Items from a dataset
+-------+
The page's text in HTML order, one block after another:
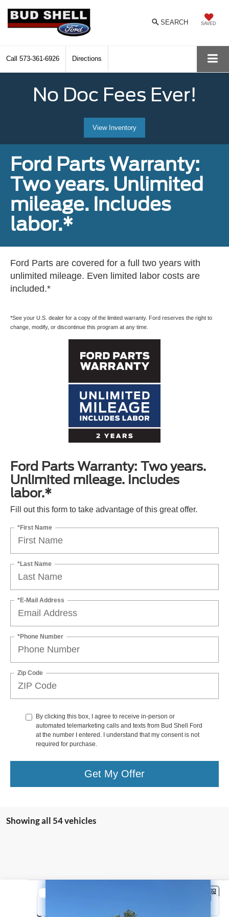
SAVED
SEARCH
Call 573-361-6926 Directions
No Doc Fees Ever!
View Inventory
Ford Parts Warranty:
Two years. Unlimited
mileage. Includes
labor.*
Ford Parts are covered for a full two years with
unlimited mileage. Even limited labor costs are
included.*
*See your U.S. dealer for a copy of the limited warranty. Ford reserves the right to
change, modify, or discontinue this program at any time.
Ford Parts Warranty: Two years.
Unlimited mileage. Includes
labor.*
Fill out this form to take advantage of this great offer.
*First Name
*Last Name
*E-Mail Address
*Phone Number
Zip Code
By clicking this box, I agree to receive in-person or
automated telemarketing calls and texts from Bud Shell Ford
at the number I entered. I understand that my consent is not
required for purchase.
Get My Offer
Showing all 54 vehicles
2022
Price Drop
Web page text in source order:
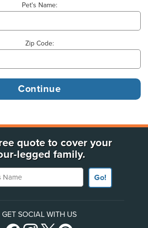
Pet's Name:
Zip Code:
quote to cover your
legged family.
Name
Go!
GET SOCIAL WITH US
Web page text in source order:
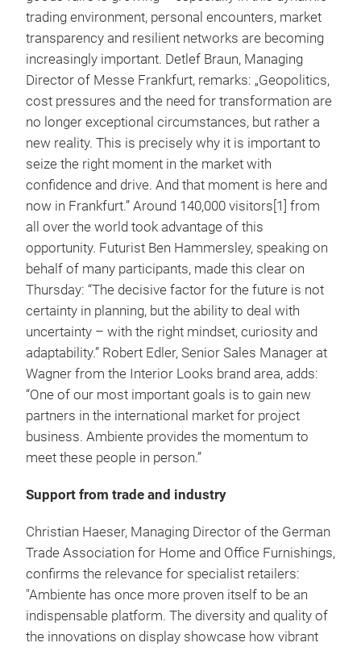
trading environment, personal encounters, market
transparency and resilient networks are becoming
increasingly important. Detlef Braun, Managing
Director of Messe Frankfurt, remarks: „Geopolitics,
cost pressures and the need for transformation are
no longer exceptional circumstances, but rather a
new reality. This is precisely why it is important to
seize the right moment in the market with
confidence and drive. And that moment is here and
now in Frankfurt.” Around 140,000 visitors[1] from
all over the world took advantage of this
opportunity. Futurist Ben Hammersley, speaking on
behalf of many participants, made this clear on
Thursday: “The decisive factor for the future is not
certainty in planning, but the ability to deal with
uncertainty – with the right mindset, curiosity and
adaptability.” Robert Edler, Senior Sales Manager at
Wagner from the Interior Looks brand area, adds:
“One of our most important goals is to gain new
partners in the international market for project
business. Ambiente provides the momentum to
meet these people in person.”
Support from trade and industry
Christian Haeser, Managing Director of the German
Trade Association for Home and Office Furnishings,
confirms the relevance for specialist retailers:
"Ambiente has once more proven itself to be an
indispensable platform. The diversity and quality of
the innovations on display showcase how vibrant
+-------+
* **WHAT YOU HAVE TO DO**: Give all the records again, exactly, without images.

* **TASK OUTPUT**:
The page's text in HTML order, one block after another:
SAVED
SEARCH
Call 573-361-6926 Directions
No Doc Fees Ever!
View Inventory
Ford Parts Warranty:
Two years. Unlimited
mileage. Includes
labor.*
Ford Parts are covered for a full two years with
unlimited mileage. Even limited labor costs are
included.*
*See your U.S. dealer for a copy of the limited warranty. Ford reserves the right to
change, modify, or discontinue this program at any time.
Ford Parts Warranty: Two years.
Unlimited mileage. Includes
labor.*
Fill out this form to take advantage of this great offer.
*First Name
*Last Name
*E-Mail Address
*Phone Number
Zip Code
By clicking this box, I agree to receive in-person or
automated telemarketing calls and texts from Bud Shell Ford
at the number I entered. I understand that my consent is not
required for purchase.
Get My Offer
Showing all 54 vehicles
2022
Price Drop
Web page text in source order:
Pet's Name:
Zip Code:
quote to cover your
legged family.
Name
Go!
GET SOCIAL WITH US
Web page text in source order:
trading environment, personal encounters, market
transparency and resilient networks are becoming
increasingly important. Detlef Braun, Managing
Director of Messe Frankfurt, remarks: „Geopolitics,
cost pressures and the need for transformation are
no longer exceptional circumstances, but rather a
new reality. This is precisely why it is important to
seize the right moment in the market with
confidence and drive. And that moment is here and
now in Frankfurt.” Around 140,000 visitors[1] from
all over the world took advantage of this
opportunity. Futurist Ben Hammersley, speaking on
behalf of many participants, made this clear on
Thursday: “The decisive factor for the future is not
certainty in planning, but the ability to deal with
uncertainty – with the right mindset, curiosity and
adaptability.” Robert Edler, Senior Sales Manager at
Wagner from the Interior Looks brand area, adds:
“One of our most important goals is to gain new
partners in the international market for project
business. Ambiente provides the momentum to
meet these people in person.”
Support from trade and industry
Christian Haeser, Managing Director of the German
Trade Association for Home and Office Furnishings,
confirms the relevance for specialist retailers:
"Ambiente has once more proven itself to be an
indispensable platform. The diversity and quality of
the innovations on display showcase how vibrant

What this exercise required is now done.